• Task directions
Set down the line containing "Linux India has been formed with (139, 38)" and each line after it through the last line of the records, exactly, leaving pictures out.

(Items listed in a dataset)
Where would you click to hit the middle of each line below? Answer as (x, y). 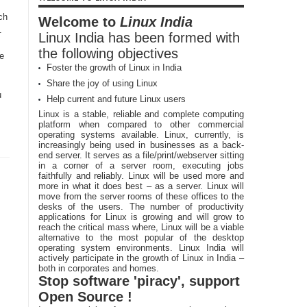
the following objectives (108, 53)
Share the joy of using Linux (102, 83)
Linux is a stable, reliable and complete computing (141, 114)
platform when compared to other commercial (141, 124)
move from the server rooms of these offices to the (141, 196)
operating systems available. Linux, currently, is (141, 135)
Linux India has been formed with (139, 38)
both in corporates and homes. (99, 268)
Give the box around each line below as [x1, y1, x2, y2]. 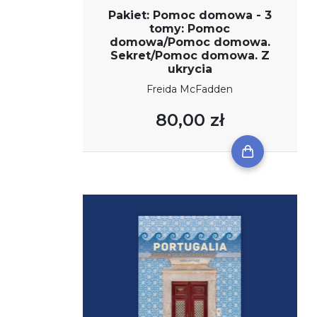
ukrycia [167, 62, 212, 76]
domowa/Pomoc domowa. [109, 35, 270, 49]
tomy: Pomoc [149, 21, 231, 35]
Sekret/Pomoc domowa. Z [110, 48, 270, 62]
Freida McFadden [146, 82, 234, 96]
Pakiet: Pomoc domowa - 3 [108, 8, 272, 22]

• Exercise result
Linux India has been formed with (139, 38)
both in corporates and homes. (99, 268)
Give the box around each line below as [x1, y1, x2, y2]. 
ukrycia [167, 62, 212, 76]
domowa/Pomoc domowa. [109, 35, 270, 49]
tomy: Pomoc [149, 21, 231, 35]
Sekret/Pomoc domowa. Z [110, 48, 270, 62]
Freida McFadden [146, 82, 234, 96]
Pakiet: Pomoc domowa - 3 [108, 8, 272, 22]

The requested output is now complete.